(Stored items)
········
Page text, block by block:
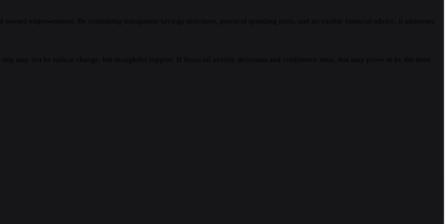
empowerment. By combining transparent savings structures, practical spending tools, and accessible financial advice, it addresses
may not be radical change, but thoughtful support. If financial anxiety decreases and confidence rises, that may prove to be the most
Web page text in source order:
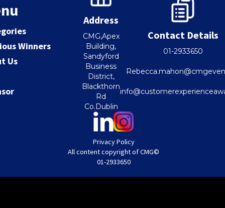
Winners
Us
Address
CMG,Apex
Building,
Sandyford
Business
District,
Blackthorn
Rd
Co.Dublin
Contact Details
01-2933650
Privacy Policy
All content copyright of CMG©
01-2933650
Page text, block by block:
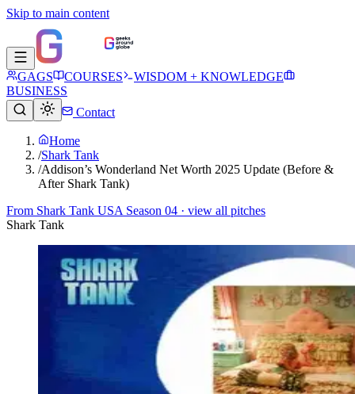
Skip to main content
GAGS COURSES
WISDOM + KNOWLEDGE
BUSINESS
Contact
Home
/Shark Tank
/Addison’s Wonderland Net Worth 2025 Update (Before &
After Shark Tank)
From Shark Tank USA Season 04 · view all pitches
Shark Tank
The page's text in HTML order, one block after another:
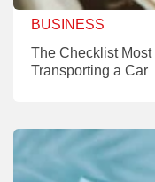
BUSINESS
The Checklist
Transporting a Car
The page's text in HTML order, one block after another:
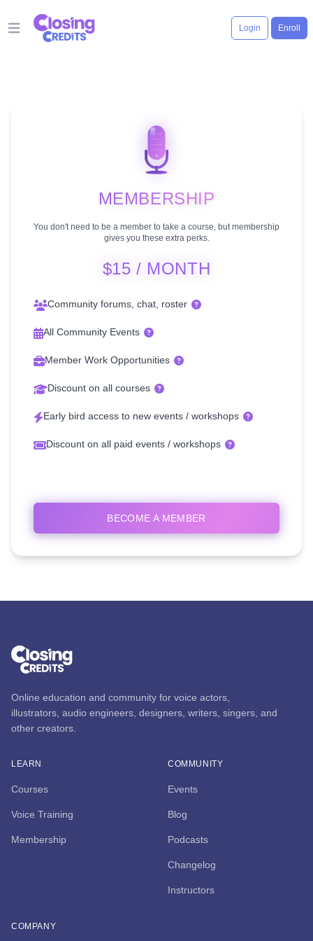
Open main menu
Login Enroll
MEMBERSHIP
You don't need to be a member to take a course, but membership
gives you these extra perks.
$15 / MONTH
Community forums, chat, roster
All Community Events
Member Work Opportunities
Discount on all courses
Early bird access to new events / workshops
Discount on all paid events / workshops
BECOME A MEMBER
Online education and community for voice actors,
illustrators, audio engineers, designers, writers, singers, and
other creators.
LEARN
Courses
Voice Training
Membership
COMMUNITY
Events
Blog
Podcasts
Changelog
Instructors
COMPANY
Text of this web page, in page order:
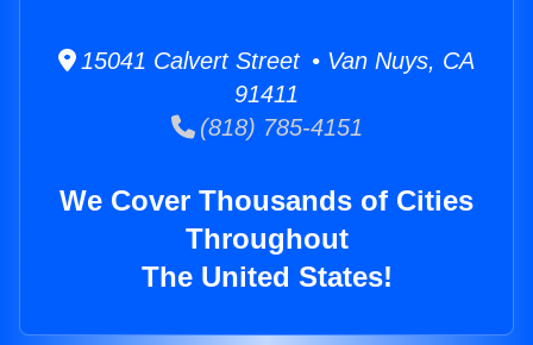
15041 Calvert Street • Van Nuys, CA
91411
(818) 785-4151
We Cover Thousands of Cities
Throughout
The United States!
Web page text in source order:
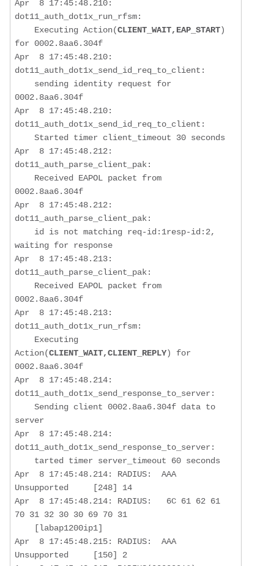
Apr  8 17:45:48.210:
dot11_auth_dot1x_run_rfsm:
    Executing Action(
CLIENT_WAIT,EAP_START)
for 0002.8aa6.304f
Apr  8 17:45:48.210:
dot11_auth_dot1x_send_id_req_to_client:
sending identity request for
0002.8aa6.304f
Apr  8 17:45:48.210:
dot11_auth_dot1x_send_id_req_to_client:
Apr  8 17:45:48.212:
dot11_auth_parse_client_pak:
0002.8aa6.304f
Apr  8 17:45:48.212:
dot11_auth_parse_client_pak:
waiting for response
Apr  8 17:45:48.213:
dot11_auth_parse_client_pak:
0002.8aa6.304f
Apr  8 17:45:48.213:
dot11_auth_dot1x_run_rfsm:
Action(CLIENT_WAIT,CLIENT_REPLY) for
0002.8aa6.304f
Apr  8 17:45:48.214:
dot11_auth_dot1x_send_response_to_server:
Sending client 0002.8aa6.304f data to
server
Apr  8 17:45:48.214:
dot11_auth_dot1x_send_response_to_server:
Apr  8 17:45:48.214: RADIUS:  AAA
Unsupported     [248] 14
Apr  8 17:45:48.214: RADIUS:   6C 61 62 61
70 31 32 30 30 69 70 31
Apr  8 17:45:48.215: RADIUS:  AAA
Unsupported     [150] 2
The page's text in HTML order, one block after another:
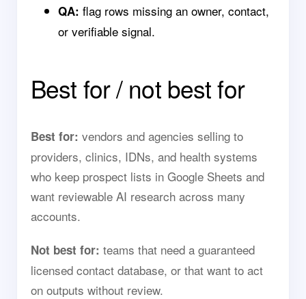
QA: flag rows missing an owner, contact,
or verifiable signal.
Best for / not best for
Best for: vendors and agencies selling to
providers, clinics, IDNs, and health systems
who keep prospect lists in Google Sheets and
want reviewable AI research across many
accounts.
Not best for: teams that need a guaranteed
licensed contact database, or that want to act
on outputs without review.
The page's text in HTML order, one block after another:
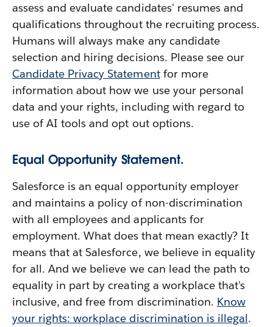
assess and evaluate candidates' resumes and
qualifications throughout the recruiting process.
Humans will always make any candidate
selection and hiring decisions. Please see our
Candidate Privacy Statement for more
information about how we use your personal
data and your rights, including with regard to
use of AI tools and opt out options.
Equal Opportunity Statement.
Salesforce is an equal opportunity employer
and maintains a policy of non-discrimination
with all employees and applicants for
employment. What does that mean exactly? It
means that at Salesforce, we believe in equality
for all. And we believe we can lead the path to
equality in part by creating a workplace that's
inclusive, and free from discrimination. Know
your rights: workplace discrimination is illegal.
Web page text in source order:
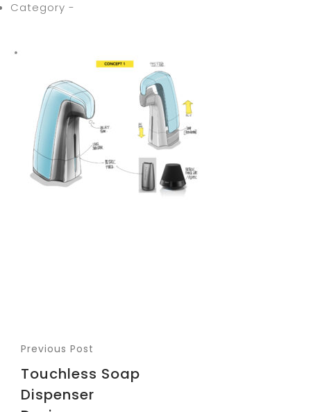
Category -
Previous Post
Touchless Soap
Dispenser
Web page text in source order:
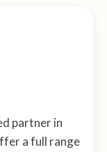
partner in
a full range
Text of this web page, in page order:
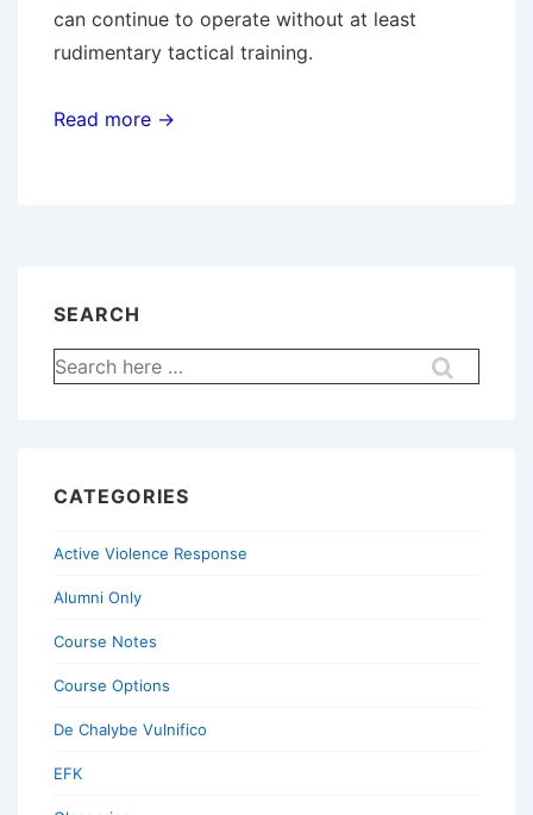
can continue to operate without at least
rudimentary tactical training.
Read more →
SEARCH
Search
for:
CATEGORIES
Active Violence Response
Alumni Only
Course Notes
Course Options
De Chalybe Vulnifico
EFK
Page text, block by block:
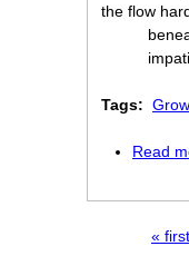
the flow
Tags:
Read
Pages« first
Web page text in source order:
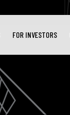
FOR INVESTORS
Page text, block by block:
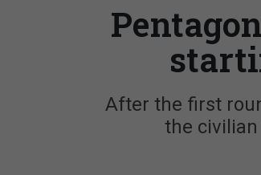
After the first
the civilian
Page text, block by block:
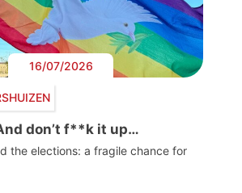
16/07/2026
don’t f**k it up…
the elections: a fragile chance for
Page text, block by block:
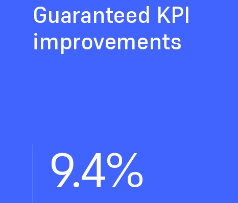
Guaranteed KPI
improvements
9.4%
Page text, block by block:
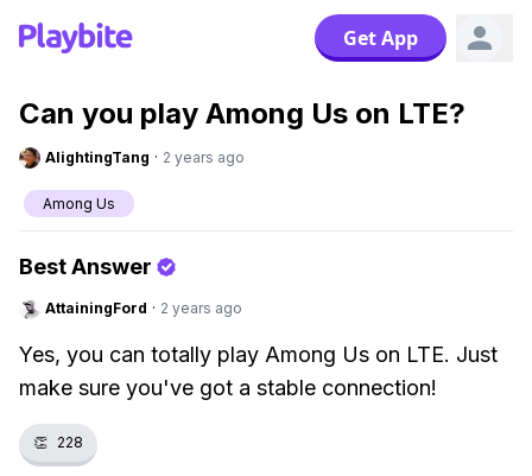
Get App
Can you play Among Us on LTE?
AlightingTang · 2 years ago
Among Us
Best Answer
AttainingFord · 2 years ago
Yes, you can totally play Among Us on LTE. Just
make sure you've got a stable connection!
👏 228
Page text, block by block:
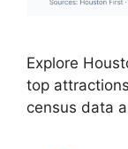
Explore
top
census data
········
EXERCISE DIRECTIONS>
Once the pictures are set aside, repeat the data above exactly as written.

EXERCISE OUTPUT>
Page text, block by block:
empowerment. By combining transparent savings structures, practical spending tools, and accessible financial advice, it addresses
may not be radical change, but thoughtful support. If financial anxiety decreases and confidence rises, that may prove to be the most
Web page text in source order:
Winners
Us
Address
CMG,Apex
Building,
Sandyford
Business
District,
Blackthorn
Rd
Co.Dublin
Contact Details
01-2933650
Privacy Policy
All content copyright of CMG©
01-2933650
Page text, block by block:
Skip to main content
GAGS COURSES
WISDOM + KNOWLEDGE
BUSINESS
Contact
Home
/Shark Tank
/Addison’s Wonderland Net Worth 2025 Update (Before &
After Shark Tank)
From Shark Tank USA Season 04 · view all pitches
Shark Tank
The page's text in HTML order, one block after another:
BUSINESS
The Checklist
Transporting a Car
The page's text in HTML order, one block after another:
Open main menu
Login Enroll
MEMBERSHIP
You don't need to be a member to take a course, but membership
gives you these extra perks.
$15 / MONTH
Community forums, chat, roster
All Community Events
Member Work Opportunities
Discount on all courses
Early bird access to new events / workshops
Discount on all paid events / workshops
BECOME A MEMBER
Online education and community for voice actors,
illustrators, audio engineers, designers, writers, singers, and
other creators.
LEARN
Courses
Voice Training
Membership
COMMUNITY
Events
Blog
Podcasts
Changelog
Instructors
COMPANY
Text of this web page, in page order:
15041 Calvert Street • Van Nuys, CA
91411
(818) 785-4151
We Cover Thousands of Cities
Throughout
The United States!
Web page text in source order:
Apr  8 17:45:48.210:
dot11_auth_dot1x_run_rfsm:
    Executing Action(
CLIENT_WAIT,EAP_START)
for 0002.8aa6.304f
Apr  8 17:45:48.210:
dot11_auth_dot1x_send_id_req_to_client:
sending identity request for
0002.8aa6.304f
Apr  8 17:45:48.210:
dot11_auth_dot1x_send_id_req_to_client:
Apr  8 17:45:48.212:
dot11_auth_parse_client_pak:
0002.8aa6.304f
Apr  8 17:45:48.212:
dot11_auth_parse_client_pak:
waiting for response
Apr  8 17:45:48.213:
dot11_auth_parse_client_pak:
0002.8aa6.304f
Apr  8 17:45:48.213:
dot11_auth_dot1x_run_rfsm:
Action(CLIENT_WAIT,CLIENT_REPLY) for
0002.8aa6.304f
Apr  8 17:45:48.214:
dot11_auth_dot1x_send_response_to_server:
Sending client 0002.8aa6.304f data to
server
Apr  8 17:45:48.214:
dot11_auth_dot1x_send_response_to_server:
Apr  8 17:45:48.214: RADIUS:  AAA
Unsupported     [248] 14
Apr  8 17:45:48.214: RADIUS:   6C 61 62 61
70 31 32 30 30 69 70 31
Apr  8 17:45:48.215: RADIUS:  AAA
Unsupported     [150] 2
The page's text in HTML order, one block after another:
QA: flag rows missing an owner, contact,
or verifiable signal.
Best for / not best for
Best for: vendors and agencies selling to
providers, clinics, IDNs, and health systems
who keep prospect lists in Google Sheets and
want reviewable AI research across many
accounts.
Not best for: teams that need a guaranteed
licensed contact database, or that want to act
on outputs without review.
The page's text in HTML order, one block after another:
assess and evaluate candidates' resumes and
qualifications throughout the recruiting process.
Humans will always make any candidate
selection and hiring decisions. Please see our
Candidate Privacy Statement for more
information about how we use your personal
data and your rights, including with regard to
use of AI tools and opt out options.
Equal Opportunity Statement.
Salesforce is an equal opportunity employer
and maintains a policy of non-discrimination
with all employees and applicants for
employment. What does that mean exactly? It
means that at Salesforce, we believe in equality
for all. And we believe we can lead the path to
equality in part by creating a workplace that's
inclusive, and free from discrimination. Know
your rights: workplace discrimination is illegal.
Web page text in source order:
Category -
Previous Post
Touchless Soap
Dispenser
Web page text in source order:
partner in
a full range
Text of this web page, in page order:
can continue to operate without at least
rudimentary tactical training.
Read more →
SEARCH
Search
for:
CATEGORIES
Active Violence Response
Alumni Only
Course Notes
Course Options
De Chalybe Vulnifico
EFK
Page text, block by block:
the flow
Tags:
Read
Pages« first
Web page text in source order:
FOR INVESTORS
Page text, block by block:
After the first
the civilian
Page text, block by block:
16/07/2026
don’t f**k it up…
the elections: a fragile chance for
Page text, block by block:
Guaranteed KPI
improvements
9.4%
Page text, block by block:
Get App
Can you play Among Us on LTE?
AlightingTang · 2 years ago
Among Us
Best Answer
AttainingFord · 2 years ago
Yes, you can totally play Among Us on LTE. Just
make sure you've got a stable connection!
👏 228
Page text, block by block:
Explore
top
census data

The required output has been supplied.